旋转槽道湍流的格子Boltzmann方法模拟

基于多松弛格子Boltzmann方法的大涡模拟对雷诺数为194,旋转数从0~5.0的旋转槽道湍流进行数值模拟.采用动态亚格子应力模型模化滤波后的不封闭项,修正二阶矩作用力模型计算压力梯度、哥氏力.对平均速度、均方根脉动速度、雷诺应力以及湍流结构进行了计算.结果显示哥氏力使流场平均速度呈现不对称性:在压力面,随着旋转数的增加,湍流度增强;而在吸力面湍流脉动减弱,具有层流化的趋势.将格子Boltzmann模型与直接数值模拟求解进行对比,结果验证了格子Boltzmann方法在旋转湍流模拟中的可行性. 

Lattice Boltzmann simulations of rotating channel turbulent flow

The large eddy simulation based on the multiple relaxation time lattice Boltzmann method (LBM) was used to simulate the fully developed turbulent flow in a rotating channel at Reynolds number equaling to 194. The rotation number varied from 0 to 5.0 based on the friction velocity.
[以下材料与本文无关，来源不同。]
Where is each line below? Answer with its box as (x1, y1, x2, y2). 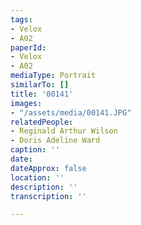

The dynamic subgrid stress model was performed to model the non-closure term after filtering; the modified second moment force model was used to compute the pressure gradient and the Coriolis force. The statistical quantities such as: mean velocity, root mean square velocity fluctuations, Reynolds stress and the turbulence structure were calculated to elucidate the effect of Coriolis force on turbulent flow. The result shows that the profile of the average streamwise velocity becomes asymmetric and the turbulence intensity increases on the pressure side, while on the suction side the flow has a tendency to become laminar. The comparison results between the direct numerical simulation and present work show that the ability of LBM to simulate rotating turbulence is confirmed.